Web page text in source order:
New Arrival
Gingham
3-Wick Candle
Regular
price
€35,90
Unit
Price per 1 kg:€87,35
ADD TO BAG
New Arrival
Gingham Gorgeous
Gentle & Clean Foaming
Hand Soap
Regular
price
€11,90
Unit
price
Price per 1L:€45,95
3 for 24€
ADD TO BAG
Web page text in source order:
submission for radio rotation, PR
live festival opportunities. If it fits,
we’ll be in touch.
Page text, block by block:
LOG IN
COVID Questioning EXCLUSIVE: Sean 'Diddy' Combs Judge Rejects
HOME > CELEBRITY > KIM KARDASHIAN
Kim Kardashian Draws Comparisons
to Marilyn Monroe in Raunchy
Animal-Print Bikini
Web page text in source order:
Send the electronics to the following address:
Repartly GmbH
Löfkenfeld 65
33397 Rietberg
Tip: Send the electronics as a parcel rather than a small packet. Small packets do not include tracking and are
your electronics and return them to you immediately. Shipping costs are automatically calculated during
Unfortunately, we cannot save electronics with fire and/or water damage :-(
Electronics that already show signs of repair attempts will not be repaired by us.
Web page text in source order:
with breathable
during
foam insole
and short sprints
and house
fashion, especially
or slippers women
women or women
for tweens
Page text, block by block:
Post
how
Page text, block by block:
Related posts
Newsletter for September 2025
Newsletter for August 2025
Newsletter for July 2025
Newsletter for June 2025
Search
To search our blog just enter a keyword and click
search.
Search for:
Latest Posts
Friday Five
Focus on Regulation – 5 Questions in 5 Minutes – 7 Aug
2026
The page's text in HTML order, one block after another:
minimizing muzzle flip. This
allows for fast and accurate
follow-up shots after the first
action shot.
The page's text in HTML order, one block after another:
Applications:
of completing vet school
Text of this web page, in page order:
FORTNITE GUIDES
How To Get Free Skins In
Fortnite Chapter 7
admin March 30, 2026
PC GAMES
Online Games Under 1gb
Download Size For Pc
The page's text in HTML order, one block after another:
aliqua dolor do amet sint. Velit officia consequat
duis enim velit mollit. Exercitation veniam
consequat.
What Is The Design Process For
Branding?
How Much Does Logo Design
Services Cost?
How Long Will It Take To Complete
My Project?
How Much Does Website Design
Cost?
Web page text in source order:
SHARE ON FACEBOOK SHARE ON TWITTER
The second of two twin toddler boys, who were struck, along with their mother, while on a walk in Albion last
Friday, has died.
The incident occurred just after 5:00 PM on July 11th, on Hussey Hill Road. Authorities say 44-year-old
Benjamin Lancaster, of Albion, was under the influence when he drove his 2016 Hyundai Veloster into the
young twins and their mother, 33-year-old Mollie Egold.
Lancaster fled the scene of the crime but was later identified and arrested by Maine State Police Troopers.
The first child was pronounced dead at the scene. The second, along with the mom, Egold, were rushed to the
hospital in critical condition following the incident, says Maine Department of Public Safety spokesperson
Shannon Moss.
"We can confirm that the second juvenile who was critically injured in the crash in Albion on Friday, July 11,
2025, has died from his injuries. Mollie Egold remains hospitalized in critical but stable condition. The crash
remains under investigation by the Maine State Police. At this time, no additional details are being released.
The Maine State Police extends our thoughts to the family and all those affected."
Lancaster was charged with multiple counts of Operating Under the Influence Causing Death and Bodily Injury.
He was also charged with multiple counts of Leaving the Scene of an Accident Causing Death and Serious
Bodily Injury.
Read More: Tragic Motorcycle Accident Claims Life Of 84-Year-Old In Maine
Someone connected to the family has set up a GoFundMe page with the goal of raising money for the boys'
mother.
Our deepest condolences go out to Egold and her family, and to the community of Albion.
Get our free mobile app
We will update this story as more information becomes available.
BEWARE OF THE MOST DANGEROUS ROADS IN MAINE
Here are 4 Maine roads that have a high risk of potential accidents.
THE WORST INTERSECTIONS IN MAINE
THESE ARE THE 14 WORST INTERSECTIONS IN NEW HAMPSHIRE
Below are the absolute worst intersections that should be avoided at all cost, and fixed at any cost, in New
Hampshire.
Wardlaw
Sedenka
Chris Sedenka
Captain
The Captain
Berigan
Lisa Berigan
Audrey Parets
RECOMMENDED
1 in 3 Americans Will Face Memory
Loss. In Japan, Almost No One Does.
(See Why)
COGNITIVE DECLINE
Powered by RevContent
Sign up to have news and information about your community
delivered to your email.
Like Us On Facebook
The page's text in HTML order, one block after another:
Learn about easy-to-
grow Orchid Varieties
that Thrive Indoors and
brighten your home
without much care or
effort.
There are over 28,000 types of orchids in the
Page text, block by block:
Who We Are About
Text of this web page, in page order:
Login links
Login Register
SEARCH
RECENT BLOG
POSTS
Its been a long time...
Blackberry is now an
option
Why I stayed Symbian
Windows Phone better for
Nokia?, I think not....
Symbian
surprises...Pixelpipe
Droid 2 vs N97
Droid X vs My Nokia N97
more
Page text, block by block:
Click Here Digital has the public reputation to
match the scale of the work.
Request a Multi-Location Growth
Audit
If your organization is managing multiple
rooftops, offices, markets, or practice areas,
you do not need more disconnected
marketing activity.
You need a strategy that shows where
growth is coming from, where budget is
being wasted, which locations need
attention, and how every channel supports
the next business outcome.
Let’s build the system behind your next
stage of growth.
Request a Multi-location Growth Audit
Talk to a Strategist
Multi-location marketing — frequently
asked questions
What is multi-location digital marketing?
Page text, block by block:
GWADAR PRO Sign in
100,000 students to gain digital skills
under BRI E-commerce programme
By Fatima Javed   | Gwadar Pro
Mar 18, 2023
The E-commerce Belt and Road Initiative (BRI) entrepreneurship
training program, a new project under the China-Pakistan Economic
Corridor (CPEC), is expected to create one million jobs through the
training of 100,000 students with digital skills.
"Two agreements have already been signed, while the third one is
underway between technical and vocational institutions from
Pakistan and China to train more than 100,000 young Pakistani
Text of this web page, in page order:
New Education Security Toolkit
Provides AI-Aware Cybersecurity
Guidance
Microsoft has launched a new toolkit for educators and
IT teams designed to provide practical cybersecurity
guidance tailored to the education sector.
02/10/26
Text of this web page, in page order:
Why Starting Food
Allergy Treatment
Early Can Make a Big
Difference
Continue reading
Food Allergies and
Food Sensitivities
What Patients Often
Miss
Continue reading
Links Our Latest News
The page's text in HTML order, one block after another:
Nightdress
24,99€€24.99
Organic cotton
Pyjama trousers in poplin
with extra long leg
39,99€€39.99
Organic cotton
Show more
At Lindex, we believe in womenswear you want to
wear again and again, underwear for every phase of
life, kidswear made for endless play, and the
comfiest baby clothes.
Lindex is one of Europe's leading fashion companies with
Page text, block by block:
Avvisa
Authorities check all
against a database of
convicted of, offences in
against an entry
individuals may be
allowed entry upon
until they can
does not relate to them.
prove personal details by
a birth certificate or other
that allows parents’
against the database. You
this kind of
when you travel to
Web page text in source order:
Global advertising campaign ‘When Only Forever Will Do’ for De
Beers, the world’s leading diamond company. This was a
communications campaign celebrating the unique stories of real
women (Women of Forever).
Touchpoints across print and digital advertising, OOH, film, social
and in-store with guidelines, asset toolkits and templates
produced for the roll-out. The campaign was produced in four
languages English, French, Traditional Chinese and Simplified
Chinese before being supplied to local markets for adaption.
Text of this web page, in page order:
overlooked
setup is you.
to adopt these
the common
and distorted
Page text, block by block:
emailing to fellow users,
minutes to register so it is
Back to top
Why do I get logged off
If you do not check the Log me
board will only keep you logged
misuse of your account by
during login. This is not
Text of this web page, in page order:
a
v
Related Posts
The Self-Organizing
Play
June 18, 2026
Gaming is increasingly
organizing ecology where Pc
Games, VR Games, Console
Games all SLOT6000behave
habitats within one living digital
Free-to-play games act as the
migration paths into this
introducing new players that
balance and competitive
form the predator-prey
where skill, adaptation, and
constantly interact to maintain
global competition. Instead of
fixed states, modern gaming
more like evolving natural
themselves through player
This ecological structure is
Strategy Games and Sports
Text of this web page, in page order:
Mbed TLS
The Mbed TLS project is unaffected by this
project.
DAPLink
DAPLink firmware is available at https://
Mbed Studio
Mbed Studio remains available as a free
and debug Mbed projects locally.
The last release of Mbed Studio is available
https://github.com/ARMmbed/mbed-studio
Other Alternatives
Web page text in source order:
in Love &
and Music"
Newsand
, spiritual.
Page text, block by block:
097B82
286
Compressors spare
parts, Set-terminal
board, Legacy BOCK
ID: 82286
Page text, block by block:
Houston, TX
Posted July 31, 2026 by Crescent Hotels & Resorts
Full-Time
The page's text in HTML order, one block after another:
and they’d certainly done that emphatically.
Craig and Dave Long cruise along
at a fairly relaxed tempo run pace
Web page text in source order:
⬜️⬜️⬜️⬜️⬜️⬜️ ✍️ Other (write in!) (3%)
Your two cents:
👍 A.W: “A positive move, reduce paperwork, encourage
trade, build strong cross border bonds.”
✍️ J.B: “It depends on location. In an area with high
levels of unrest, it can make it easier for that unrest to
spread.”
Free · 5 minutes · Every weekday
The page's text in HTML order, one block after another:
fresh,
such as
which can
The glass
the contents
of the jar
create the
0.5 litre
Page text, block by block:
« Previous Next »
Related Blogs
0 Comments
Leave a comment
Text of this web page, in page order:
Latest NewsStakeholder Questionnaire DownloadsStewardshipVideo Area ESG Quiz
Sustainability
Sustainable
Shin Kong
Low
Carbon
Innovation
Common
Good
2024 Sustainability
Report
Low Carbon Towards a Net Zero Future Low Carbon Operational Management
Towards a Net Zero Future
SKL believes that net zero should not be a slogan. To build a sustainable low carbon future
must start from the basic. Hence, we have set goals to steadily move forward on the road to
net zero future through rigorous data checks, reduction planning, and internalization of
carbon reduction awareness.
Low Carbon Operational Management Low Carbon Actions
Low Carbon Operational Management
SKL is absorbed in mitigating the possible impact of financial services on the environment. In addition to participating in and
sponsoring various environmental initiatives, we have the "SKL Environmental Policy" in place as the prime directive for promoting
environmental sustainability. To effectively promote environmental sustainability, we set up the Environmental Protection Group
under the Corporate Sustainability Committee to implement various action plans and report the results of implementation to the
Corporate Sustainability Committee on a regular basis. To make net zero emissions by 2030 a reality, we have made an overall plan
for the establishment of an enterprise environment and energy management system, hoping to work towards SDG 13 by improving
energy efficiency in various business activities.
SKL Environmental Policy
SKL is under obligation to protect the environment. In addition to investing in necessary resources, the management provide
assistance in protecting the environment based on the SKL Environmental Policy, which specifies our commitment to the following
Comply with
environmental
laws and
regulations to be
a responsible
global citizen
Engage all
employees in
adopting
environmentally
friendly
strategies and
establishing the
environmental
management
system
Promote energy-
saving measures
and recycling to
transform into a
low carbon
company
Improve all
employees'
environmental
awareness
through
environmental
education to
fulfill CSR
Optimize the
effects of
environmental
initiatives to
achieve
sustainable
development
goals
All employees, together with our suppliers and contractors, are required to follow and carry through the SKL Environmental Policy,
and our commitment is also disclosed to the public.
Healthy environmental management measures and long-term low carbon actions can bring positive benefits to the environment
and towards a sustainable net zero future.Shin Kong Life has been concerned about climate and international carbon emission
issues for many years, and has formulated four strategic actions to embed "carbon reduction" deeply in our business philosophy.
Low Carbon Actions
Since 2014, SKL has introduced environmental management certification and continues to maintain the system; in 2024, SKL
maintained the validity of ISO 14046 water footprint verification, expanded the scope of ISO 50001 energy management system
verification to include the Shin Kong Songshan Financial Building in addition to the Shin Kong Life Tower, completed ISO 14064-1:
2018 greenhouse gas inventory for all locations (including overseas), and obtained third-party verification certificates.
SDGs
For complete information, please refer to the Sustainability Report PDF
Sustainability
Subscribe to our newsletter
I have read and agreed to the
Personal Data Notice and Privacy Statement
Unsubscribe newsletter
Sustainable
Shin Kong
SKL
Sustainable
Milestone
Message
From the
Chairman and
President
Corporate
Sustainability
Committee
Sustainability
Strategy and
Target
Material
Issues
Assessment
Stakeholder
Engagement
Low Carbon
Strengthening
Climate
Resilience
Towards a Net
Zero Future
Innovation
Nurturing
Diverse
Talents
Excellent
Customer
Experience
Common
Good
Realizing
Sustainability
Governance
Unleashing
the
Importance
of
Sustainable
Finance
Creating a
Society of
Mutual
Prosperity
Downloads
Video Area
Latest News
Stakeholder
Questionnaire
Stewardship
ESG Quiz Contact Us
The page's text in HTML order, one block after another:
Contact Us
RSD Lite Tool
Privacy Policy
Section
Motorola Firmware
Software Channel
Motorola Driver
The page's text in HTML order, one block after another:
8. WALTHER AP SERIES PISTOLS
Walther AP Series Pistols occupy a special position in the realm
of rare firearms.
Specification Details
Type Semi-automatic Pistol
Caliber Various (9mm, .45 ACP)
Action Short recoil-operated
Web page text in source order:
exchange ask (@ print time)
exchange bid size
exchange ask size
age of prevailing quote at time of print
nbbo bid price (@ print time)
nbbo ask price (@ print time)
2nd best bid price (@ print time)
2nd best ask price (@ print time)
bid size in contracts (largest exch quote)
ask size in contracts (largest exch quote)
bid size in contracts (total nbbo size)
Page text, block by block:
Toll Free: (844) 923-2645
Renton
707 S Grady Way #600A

* [WHAT YOU SHOULD DO] Send back exactly the lines of the listing above, beginning at the line containing "Motorola Driver" and ending with the last. Add nothing.

* [YOUR SOLUTION]
Motorola Driver
The page's text in HTML order, one block after another:
8. WALTHER AP SERIES PISTOLS
Walther AP Series Pistols occupy a special position in the realm
of rare firearms.
Specification Details
Type Semi-automatic Pistol
Caliber Various (9mm, .45 ACP)
Action Short recoil-operated
Web page text in source order:
exchange ask (@ print time)
exchange bid size
exchange ask size
age of prevailing quote at time of print
nbbo bid price (@ print time)
nbbo ask price (@ print time)
2nd best bid price (@ print time)
2nd best ask price (@ print time)
bid size in contracts (largest exch quote)
ask size in contracts (largest exch quote)
bid size in contracts (total nbbo size)
Page text, block by block:
Toll Free: (844) 923-2645
Renton
707 S Grady Way #600A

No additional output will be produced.